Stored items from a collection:
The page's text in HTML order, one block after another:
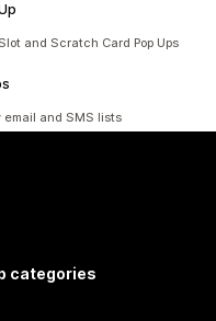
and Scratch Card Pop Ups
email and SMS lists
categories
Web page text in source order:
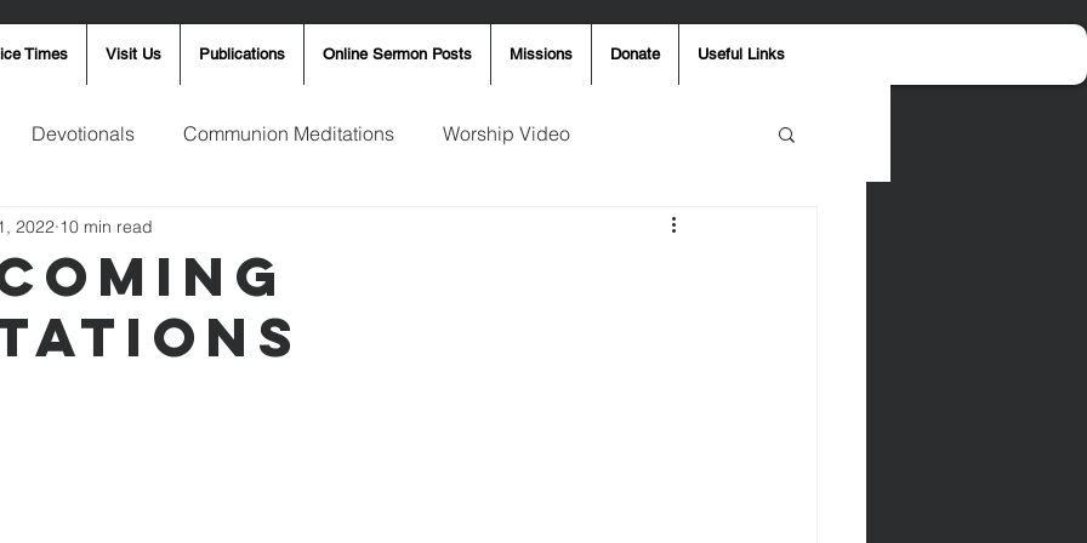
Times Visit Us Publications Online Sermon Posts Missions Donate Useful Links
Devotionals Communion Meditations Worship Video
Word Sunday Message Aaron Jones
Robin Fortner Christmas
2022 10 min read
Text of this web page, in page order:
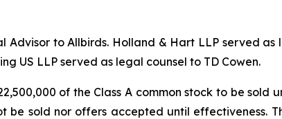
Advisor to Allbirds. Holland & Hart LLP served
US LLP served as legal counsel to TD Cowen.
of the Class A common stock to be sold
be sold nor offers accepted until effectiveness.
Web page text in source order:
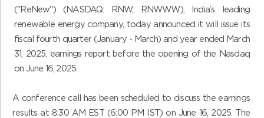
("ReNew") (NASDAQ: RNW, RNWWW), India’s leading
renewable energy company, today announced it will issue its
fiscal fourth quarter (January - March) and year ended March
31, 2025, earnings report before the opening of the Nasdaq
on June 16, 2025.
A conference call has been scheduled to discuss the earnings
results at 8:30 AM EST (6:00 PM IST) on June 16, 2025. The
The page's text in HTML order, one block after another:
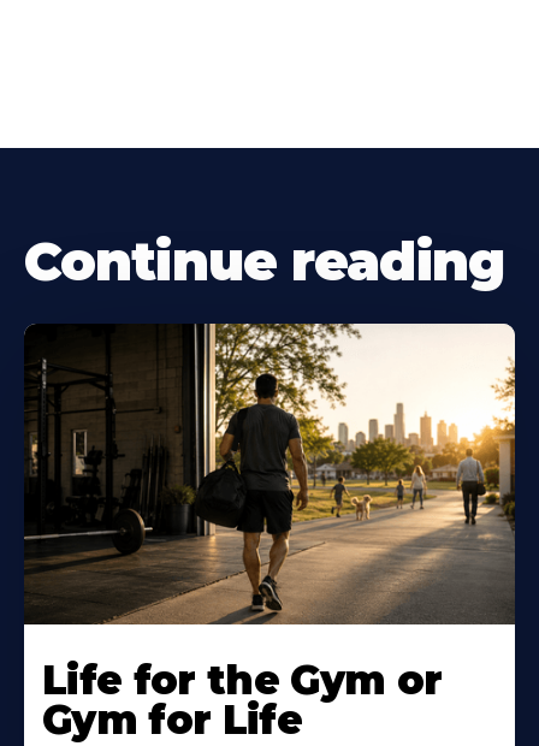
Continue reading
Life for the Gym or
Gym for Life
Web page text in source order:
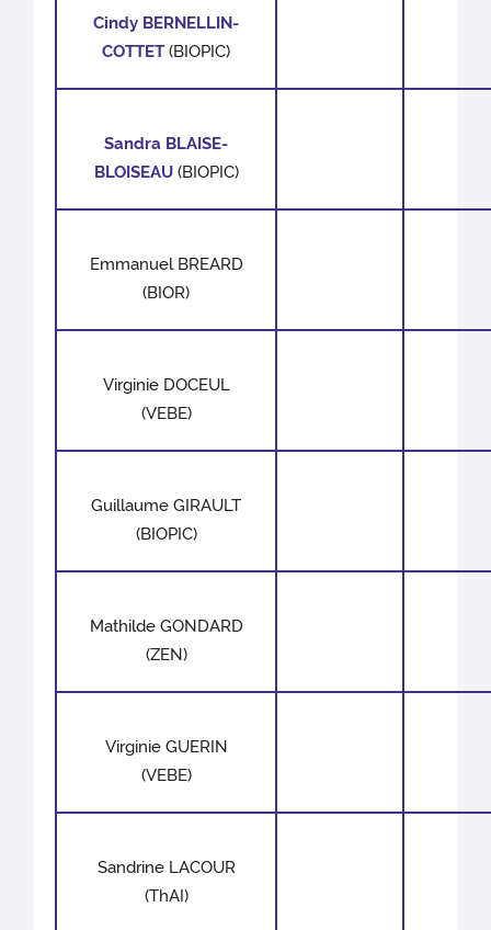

### Exercise instructions
Please repeat the data verbatim and leave the pictures out of your copy.

### Output of the exercise
The page's text in HTML order, one block after another:
and Scratch Card Pop Ups
email and SMS lists
categories
Web page text in source order:
Times Visit Us Publications Online Sermon Posts Missions Donate Useful Links
Devotionals Communion Meditations Worship Video
Word Sunday Message Aaron Jones
Robin Fortner Christmas
2022 10 min read
Text of this web page, in page order:
Advisor to Allbirds. Holland & Hart LLP served
US LLP served as legal counsel to TD Cowen.
of the Class A common stock to be sold
be sold nor offers accepted until effectiveness.
Web page text in source order:
("ReNew") (NASDAQ: RNW, RNWWW), India’s leading
renewable energy company, today announced it will issue its
fiscal fourth quarter (January - March) and year ended March
31, 2025, earnings report before the opening of the Nasdaq
on June 16, 2025.
A conference call has been scheduled to discuss the earnings
results at 8:30 AM EST (6:00 PM IST) on June 16, 2025. The
The page's text in HTML order, one block after another:
Continue reading
Life for the Gym or
Gym for Life
Web page text in source order:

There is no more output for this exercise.